DYNamics Of The Endocytic Proteome : a systemic perspective of trafficking and maturation – DYNOTEP

TThe DYNOTEP project involves multidisciplinary approaches including cell biology, bio-informatics, quantitative proteomics and original mathematical tools. Magnetic purification of the endocytic compartments at different stages of maturation will provide us with the pertinent biological material. Analysis of their composition at the protein level will involve advanced quantitative proteomics strategies based on mass spectrometry analysis. Exploitation of the data such as the establishment of time-resolved abundance profiles for each protagonist will require mathematical tools dedicated to complex time-series. The data will be explored by biologists to further dissect the cell endocytic dynamics.

The results derived from the DYNOTEP project include:

- data collection in the field of biology, and more specifically on the endocytic process. The project is structured around 4 interconnected tasks aimed at the identification of the proteins present on the endocytic pathway, the quantification of their relative abundance on the compartments and the analysis of their relationships.

- Methodological developments applicable to others biological processes or model organisms.

The DYNOTEP project is at the crossroad of fundamental research on endocytosis and experimental developments on proteome dynamics. It will generate completely novel data as to the dynamics of the endocytic process and underlying molecular mechanisms that should help integrate our current knowledge of the system in a more detailed and global view of the process. It should open new perspectives to investigate how pathological disorders originate from endocytic dysfunctions. Methodological spinoffs are expected in the field of mass spectrometry by establishing the basis for future systematic studies.

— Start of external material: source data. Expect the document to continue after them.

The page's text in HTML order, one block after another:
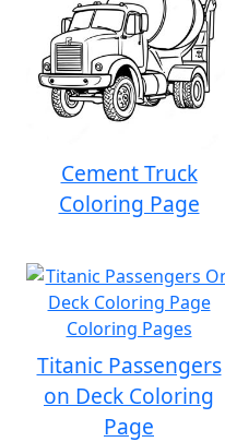
Cement Truck
Coloring Page
Titanic Passengers
on Deck Coloring
Page
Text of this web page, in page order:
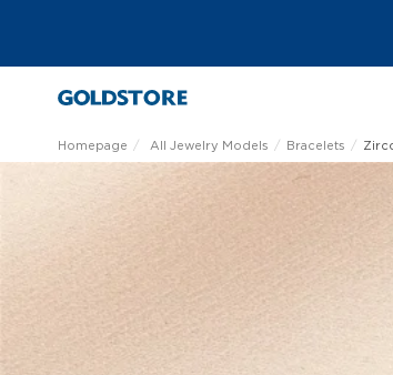
Homepage All Jewelry Models Bracelets
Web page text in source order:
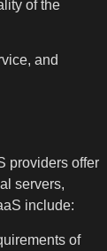
of the
and
providers offer
servers,
include:
of
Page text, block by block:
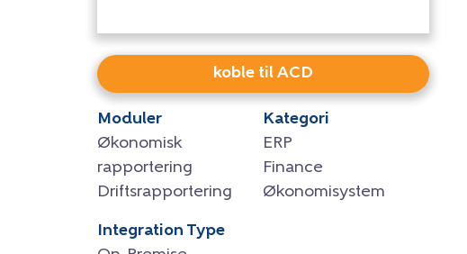
koble til ACD
Moduler
Økonomisk
rapportering
Driftsrapportering
Kategori
ERP
Finance
Økonomisystem
Integration Type
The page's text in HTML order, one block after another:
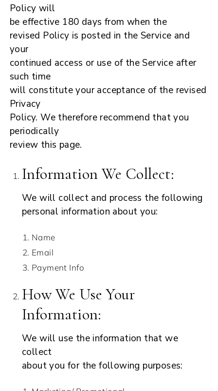
Policy will
be effective 180 days from when the
revised Policy is posted in the Service and
your
continued access or use of the Service after
such time
will constitute your acceptance of the revised
Privacy
Policy. We therefore recommend that you
periodically
review this page.
Information We Collect:
We will collect and process the following
personal information about you:
Name
Email
Payment Info
How We Use Your
Information:
We will use the information that we
collect
about you for the following purposes:
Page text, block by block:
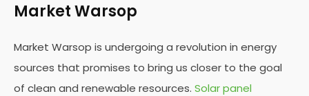
Market Warsop
Market Warsop is undergoing a revolution in energy
sources that promises to bring us closer to the goal
of clean and renewable resources. Solar panel
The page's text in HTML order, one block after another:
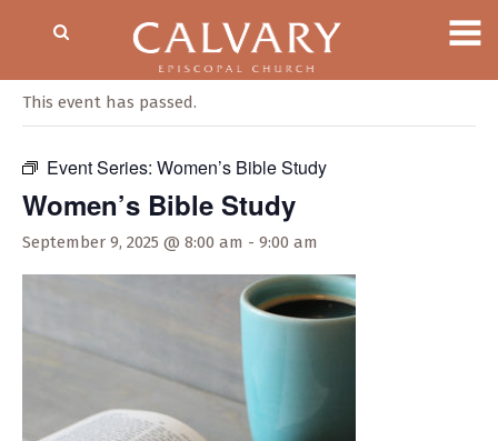
This event has passed.
Event Series: Women’s Bible Study
Women’s Bible Study
September 9, 2025 @ 8:00 am - 9:00 am
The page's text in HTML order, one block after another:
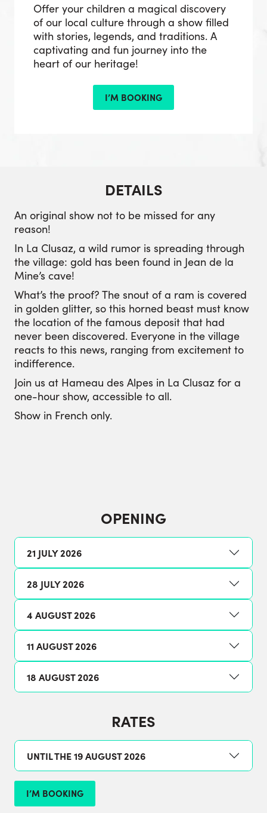
Offer your children a magical discovery
of our local culture through a show filled
with stories, legends, and traditions. A
captivating and fun journey into the
heart of our heritage!
I’M BOOKING
DETAILS
An original show not to be missed for any
reason!
In La Clusaz, a wild rumor is spreading through
the village: gold has been found in Jean de la
Mine’s cave!
What’s the proof? The snout of a ram is covered
in golden glitter, so this horned beast must know
the location of the famous deposit that had
never been discovered. Everyone in the village
reacts to this news, ranging from excitement to
indifference.
Join us at Hameau des Alpes in La Clusaz for a
one-hour show, accessible to all.
Show in French only.
OPENING
21 JULY 2026
28 JULY 2026
4 AUGUST 2026
11 AUGUST 2026
18 AUGUST 2026
RATES
UNTIL THE 19 AUGUST 2026
I’M BOOKING
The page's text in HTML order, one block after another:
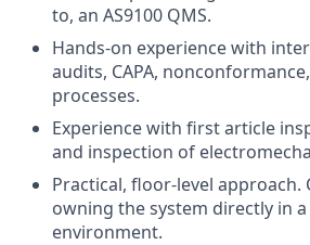
to, an AS9100 QMS.
Hands-on experience with
audits, CAPA,
processes.
Experience with first article
and inspection of
Practical, floor-level approach.
owning the system directly in
environment.
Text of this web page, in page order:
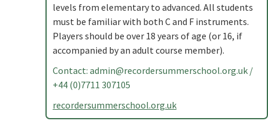
levels from elementary to advanced. All students
must be familiar with both C and F instruments.
Players should be over 18 years of age (or 16, if
accompanied by an adult course member).
Contact: admin@recordersummerschool.org.uk /
+44 (0)7711 307105
recordersummerschool.org.uk
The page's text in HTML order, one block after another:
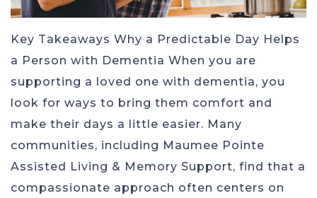
Key Takeaways Why a Predictable Day Helps
a Person with Dementia When you are
supporting a loved one with dementia, you
look for ways to bring them comfort and
make their days a little easier. Many
communities, including Maumee Pointe
Assisted Living & Memory Support, find that a
compassionate approach often centers on
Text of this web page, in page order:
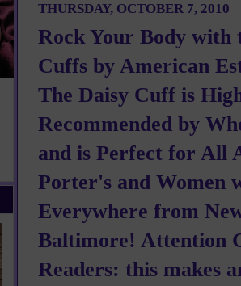
THURSDAY, OCTOBER 7, 2010
Rock Your Body with
Cuffs by American
The Daisy Cuff is
Recommended by
and is Perfect for All
Porter's and Women
Everywhere from
Baltimore! Attention
Readers: this makes
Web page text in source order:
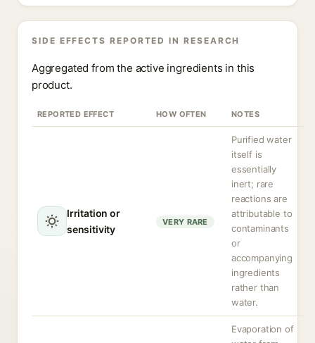
SIDE EFFECTS REPORTED IN RESEARCH
Aggregated from the active ingredients in this
product.
REPORTED EFFECT HOW OFTEN NOTES
Irritation or
sensitivity
VERY RARE
Purified water
itself is
essentially
inert; rare
reactions are
attributable to
contaminants
or
accompanying
ingredients
rather than
water.
Evaporation of

Habourdin C, Klein G, Tsuyoshi A, Williams J and Aubry L. (2013) The arrestin-domain containing protein AdcA is a response element to stress. Cell Comm. Signaling 11 :91-115

This paper is focused on the functional characterization of an actor of the endocytic pathway, the arrestin-related protein AdcA.

Endocytosis is a process whereby cells internalize fluid and solutes, macromolecules and particles, as well as membrane components by invagination of the plasma membrane and subsequent formation of intracellular vesicles. Besides its role in nutrition, endocytosis acts also as an integral element of signal transduction.
Implication of endocytosis in various pathological situations has largely stimulated research efforts regarding that process. Endocytosis dysfunctions are implicated in cancerogenesis and neurodegenerative disorders. The endocytic pathway also constitutes a weak link in cases of intracellular pathogen infections, as various viruses and bacteria have evolved strategies to subvert the endocytic process and thereby achieve replication and propagation. Furthermore, endocytosis has great potential as a cell entry mechanism for therapeutic biologicals such as membrane impermeant drugs, proteins or nucleic acids. But, despite considerable efforts devoted to the dissection of the molecular processes and pathways governing the endocytic activity, our current knowledge of endocytosis remains fragmentary. Most of the available data is limited to specific trafficking steps, components or sub-compartments; and the organization and multi-functionality of the endocytic network is clearly too complex to be decoded by the mere addition of information derived from these targeted approaches. Deep understanding of endocytosis therefore requires an integrative map combining molecular level information, dynamic aspects of trafficking, and crosstalks between the endocytic pathway and the rest of the cell.
The objective of the DYNOTEP project is to provide a systemic perspective on the endocytic process from the angle of protein dynamics. The project is at the crossroad of fundamental research on endocytosis and experimental development on proteome dynamics. Modern large-scale mass spectrometry-based quantitative proteomics methods now offer the possibility to establish the repertoire of proteins and to gain insight into their temporal distribution profile in dynamic biological systems. While the technology to achieve the throughput and data quality required for studying proteome dynamics is available, the concepts for multidimensional temporal profile analysis are emerging, and the underlying mathematical tools still require refinement.
The DYNOTEP project will use the Dictyostelium macropinocytic pathway as a model system. It will exploit cell biology, bioinformatics, advanced MS-based quantitative proteomics approaches and original mathematical tools for temporal data processing through 4 interconnected tasks designed to 1) provide a deep curated annotation of the Dictyostelium endocytic proteome we obtained previously, 2) enrich it with a spatio-temporal dimension by the establishment of time-resolved abundance profiles for all the protagonists, 3) supplement the proteome with functional information regarding interaction networks and 4) elaborate an integrated dynamic map of the endocytic process. This map will substantially complement targeted cell biology approaches and contribute to a systems-level knowledge of the endocytosis function(s).
The multidisciplinarity requirements of the project will be fulfilled by the association of three research teams that are recognized experts in their respective fields.